Gegenüber dem rot-grünen Atomkonsens bedeutet die Stilllegung der acht Moratoriumsmeiler eine Beschleunigung. Vier der Atomkraftwerke – Brunsbüttel, Isar 1, Unterweser und Philippsburg 1 – wären laut Rot-Grün erst 2012 bzw. 2013 vom Netz gegangen. Die übrigen Atomkraftwerke sollen in fünf Etappen bis zum Ende des Jahres 2022 stillgelegt werden[2] Verglichen mit dem alten „Atomkonsens“ bedeutet dies deutlich längere Laufzeiten. Immerhin sind die Abschaltdaten zumindest fix, d.h. ein Weiterbetrieb wie unter dem Rot-Grünen Konsens durch die Übertragung von Restlaufzeiten anderer AKWs ist über dieses Jahr hinaus nun nicht mehr möglich.

In der Atomgesetznovelle wird der „Atomausstieg“ bis Ende 2022 als „frühestmöglicher Zeitpunkt“ beschrieben. In der Gesetzesbegründung behauptet die Bundesregierung gar, dass „ein vollständiger Ausstieg aus der friedlichen Nutzung der Kernenergie (…) faktisch vor dem Jahr 2022 nicht möglich ist“. Prompt wurde in einigen Medien die Gefahr einer drohenden Stromlücke heraufbeschworen, Ängste wurden geschürt: gehen bald die Lichter aus? Dabei wurde doch nicht mehr als der „status quo ante“ hergestellt.
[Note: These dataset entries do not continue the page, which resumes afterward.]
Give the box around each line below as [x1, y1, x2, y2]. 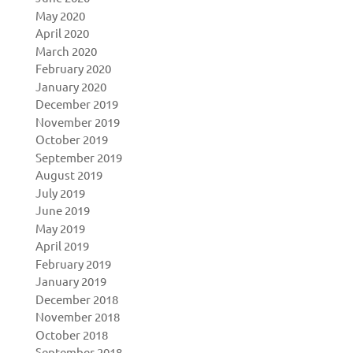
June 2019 [35, 203, 90, 217]
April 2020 [35, 25, 89, 40]
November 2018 [35, 309, 120, 324]
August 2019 [35, 167, 102, 182]
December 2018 [35, 291, 118, 307]
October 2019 [35, 132, 108, 147]
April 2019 [35, 238, 89, 253]
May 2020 [35, 7, 85, 23]
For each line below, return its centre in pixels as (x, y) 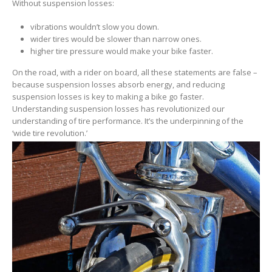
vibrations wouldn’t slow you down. (94, 26)
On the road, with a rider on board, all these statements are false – (135, 72)
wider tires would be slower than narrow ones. (116, 39)
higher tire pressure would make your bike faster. (121, 51)
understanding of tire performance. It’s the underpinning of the (128, 121)
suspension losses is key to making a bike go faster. (108, 96)
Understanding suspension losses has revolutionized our (118, 108)
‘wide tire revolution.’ (50, 133)
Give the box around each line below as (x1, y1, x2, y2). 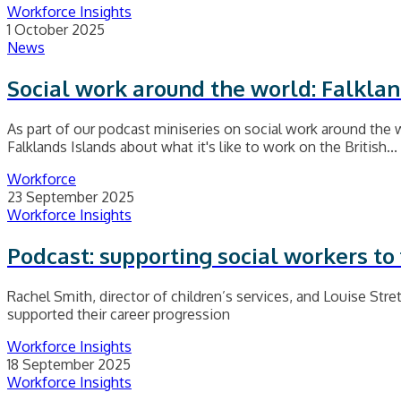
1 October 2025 (7, 20, 105, 38)
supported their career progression (7, 304, 230, 323)
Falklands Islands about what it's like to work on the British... (7, 137, 397, 156)
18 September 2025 (7, 354, 131, 373)
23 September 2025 (7, 187, 134, 206)
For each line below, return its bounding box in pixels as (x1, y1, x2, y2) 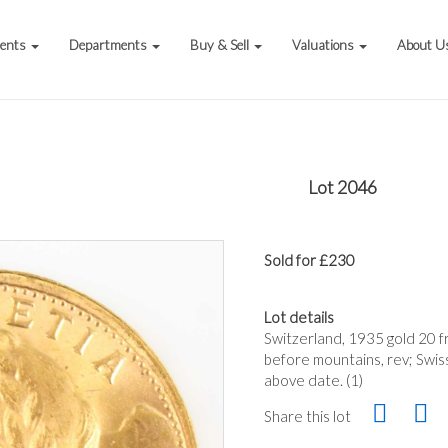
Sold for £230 (264, 251, 355, 269)
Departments (69, 37, 151, 53)
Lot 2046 (308, 176, 377, 198)
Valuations (292, 37, 358, 53)
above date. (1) (264, 371, 363, 389)
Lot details (264, 308, 334, 326)
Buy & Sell (190, 37, 253, 53)
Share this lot (264, 407, 351, 425)
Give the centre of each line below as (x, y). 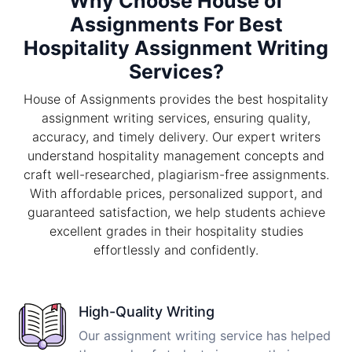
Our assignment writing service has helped (205, 336)
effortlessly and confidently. (176, 250)
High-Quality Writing (147, 312)
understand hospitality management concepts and (176, 156)
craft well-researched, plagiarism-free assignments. (176, 175)
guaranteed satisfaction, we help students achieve (176, 213)
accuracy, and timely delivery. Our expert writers (176, 137)
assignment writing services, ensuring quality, (176, 118)
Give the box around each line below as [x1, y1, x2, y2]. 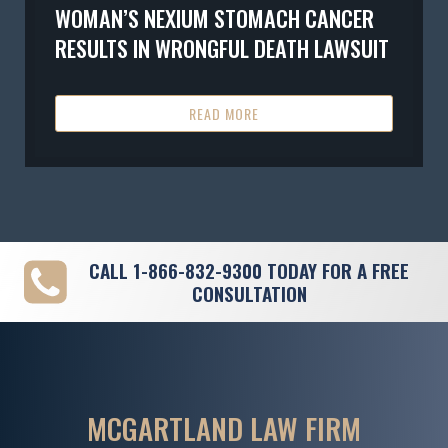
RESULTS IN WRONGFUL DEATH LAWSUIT [55, 30, 389, 64]
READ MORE [189, 102, 259, 124]
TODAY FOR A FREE [262, 256, 409, 286]
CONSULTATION [191, 279, 307, 309]
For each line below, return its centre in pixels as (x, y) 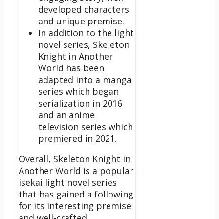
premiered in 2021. (77, 138)
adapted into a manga (85, 79)
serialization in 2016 (80, 103)
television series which (86, 126)
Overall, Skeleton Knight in (75, 159)
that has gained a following (76, 194)
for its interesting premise (75, 206)
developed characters (84, 9)
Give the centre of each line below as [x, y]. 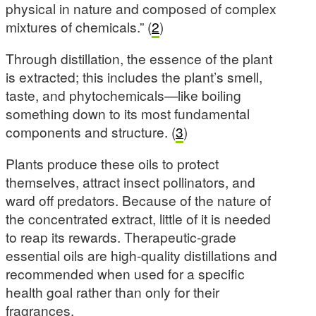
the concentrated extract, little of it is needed [138, 219]
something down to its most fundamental [128, 113]
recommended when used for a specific [125, 274]
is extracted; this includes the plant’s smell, [134, 76]
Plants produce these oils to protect [112, 164]
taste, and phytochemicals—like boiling [123, 95]
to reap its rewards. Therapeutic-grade [121, 237]
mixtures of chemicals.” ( [79, 26]
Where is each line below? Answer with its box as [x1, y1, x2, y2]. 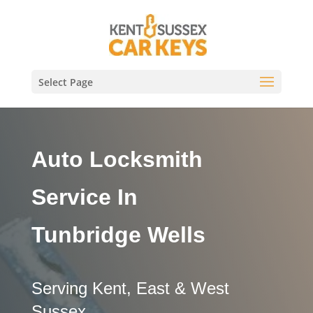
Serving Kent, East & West [31, 278, 229, 298]
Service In [31, 184, 138, 210]
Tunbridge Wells [31, 221, 205, 247]
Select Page [38, 75, 93, 89]
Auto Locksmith [31, 146, 203, 172]
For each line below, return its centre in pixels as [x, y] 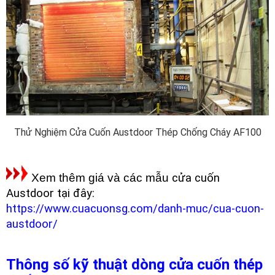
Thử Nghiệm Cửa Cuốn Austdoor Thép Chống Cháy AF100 [137, 132]
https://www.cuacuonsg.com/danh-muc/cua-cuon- [135, 208]
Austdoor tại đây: [50, 193]
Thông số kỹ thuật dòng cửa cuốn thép [134, 264]
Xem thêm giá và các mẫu [99, 177]
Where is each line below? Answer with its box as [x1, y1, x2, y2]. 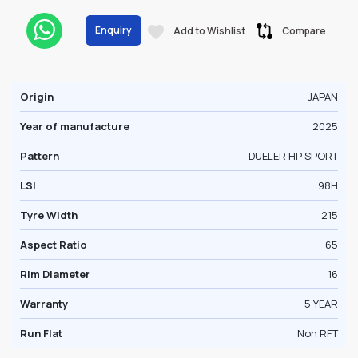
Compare [282, 23, 326, 38]
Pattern [20, 149, 59, 163]
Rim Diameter [20, 267, 90, 281]
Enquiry [95, 23, 132, 37]
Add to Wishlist [173, 23, 245, 38]
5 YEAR [304, 296, 338, 311]
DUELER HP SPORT [249, 149, 338, 163]
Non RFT [297, 326, 338, 340]
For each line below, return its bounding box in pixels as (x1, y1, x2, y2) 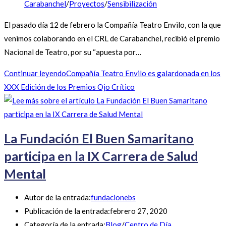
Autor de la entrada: (24, 193, 91, 202)
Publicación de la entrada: (24, 206, 110, 216)
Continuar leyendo (4, 69, 66, 78)
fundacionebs (91, 193, 136, 202)
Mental (4, 165, 46, 181)
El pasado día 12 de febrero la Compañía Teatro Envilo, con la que (4, 20, 221, 30)
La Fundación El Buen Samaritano (4, 130, 194, 146)
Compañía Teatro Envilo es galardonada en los (66, 69, 220, 78)
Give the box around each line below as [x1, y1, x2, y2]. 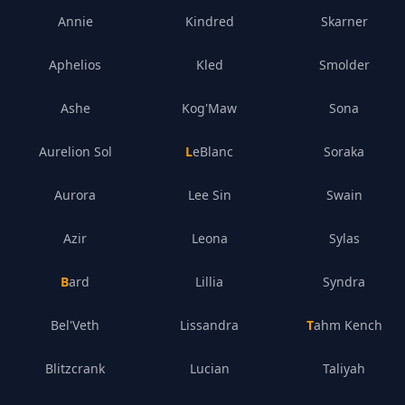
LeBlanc [193, 143, 234, 160]
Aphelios [49, 56, 102, 73]
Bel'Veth [51, 316, 100, 334]
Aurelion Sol [38, 143, 112, 160]
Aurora [54, 186, 97, 203]
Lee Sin [187, 186, 231, 203]
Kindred [184, 13, 234, 30]
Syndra [323, 273, 366, 290]

Blicken wir zurück in den Sommer 2010. Der rot-grüne Atomkonsens war geltendes Recht, die Energiewirtschaft auf ein Auslaufen der Atomenergie in den nächsten zehn Jahren vorbereitet. Die Energiekonzerne hatten im Jahr 2000 diesem Ausstiegspfad explizit zugestimmt. Bis zur Verlängerung der AKW-Laufzeiten im Oktober 2010 war der Planungshorizont für die Energiewirtschaft also klar: Die sieben ältesten Atomkraftwerke werden bis zum Jahr 2013 abgeschaltet, das letzte Atomkraftwerk voraussichtlich im Jahr 2022 stillgelegt. So unzureichend dieser Atomkonsens war, so absurd ist es, ein Ausstiegsszenario bis zum Jahr 2020 als „Turbo-Ausstieg“[3] zu bezeichnen.

Es ist daher auch nur auf den ersten Blick erstaunlich, dass der Branchenverband der Energiewirtschaft (BDEW), dem auch die vier großen Atomkonzerne angehören, im April 2011 per Mehrheitsbeschluss einen vollständigen Atomausstieg bis zum Jahr 2020 forderte.[4] Denn ein Großteil der Investitionen in den Umbau des Kraftwerkparks wurde durch den Beschluss zur Verlängerung der AKW-Laufzeiten stark gefährdet. Insbesondere viele Stadtwerke hatten sich daher dagegen positioniert.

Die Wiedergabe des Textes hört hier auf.